Tuesday, December 27, 2011

The Tree of Life (2011)



Terrence Malick's The Tree of Life is short of a masterpiece but certainly great.  A visually stunning and fluidly cinematic film where the images tell the story.  But the editing is sometimes intrusive with some redundant jump cuts at the start.  The mythic elements are largely superfluous and a touch heavy-handed, as is the reliance on the albeit achingly beautiful musical scoring.  I wonder if limiting the scenario to the essential elements of the story would not have produced an elegiac masterpiece.  Somehow, Sean Penn seems miscast - his angst has an arrogance that undermines the modest filaments of a more simple reality found in the childhood years.  The scenes of thrusting towers of glass and steel are breathtaking but rather weak metaphors.

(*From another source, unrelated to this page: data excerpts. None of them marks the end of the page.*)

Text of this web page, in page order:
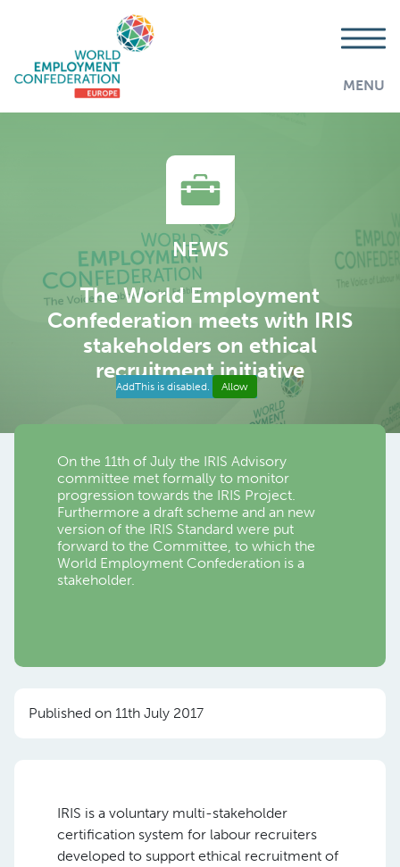
MENU
NEWS
The World Employment
Confederation meets with IRIS
stakeholders on ethical
recruitment initiative
AddThis is disabled. Allow
On the 11th of July the IRIS Advisory
committee met formally to monitor
progression towards the IRIS Project.
Furthermore a draft scheme and an new
version of the IRIS Standard were put
forward to the Committee, to which the
World Employment Confederation is a
stakeholder.
Published on 11th July 2017
IRIS is a voluntary multi-stakeholder
certification system for labour recruiters
developed to support ethical recruitment of

Yesterday before watching Malick's film I was re-reading Saul Bellow's masterful novel 'Herzog' and a particular passage struck me as very telling, and in retrospect particularly relevant to The Tree of Life.  Herzog is being visited by a fellow academic who is waxing lyrical before Herzog's attractive wife:  "Madeleine, "stuck away in the woods," was avid for scholarly conversation. Shapiro knew the literature of every field-he read all the publications; he had accounts with book dealers all over the world. When he found that Madeleine was not only a beauty but was preparing for her doctoral examination in Slavonic languages, he said, "How delightful!" And it was he himself who knew, betraying the knowledge by affectation, that for a Russian Jew from Chicago's West Side that "How delightful!" was inappropriate. A German Jew from Kenwood might have gotten away with it-old money, in the dry-goods business since 1880. But Shapiro's father had had no money, and peddled rotten apples from South Water Street in a wagon. There was more of the truth of life in those spotted, spoiled apples, and in old Shapiro, who smelled of the horse and of produce, than in all of these learned references."

Similarly, there is more truth in that Texas garden with the modest vegetable patch and scruffy lawn than in all those cosmic pyrotechnics.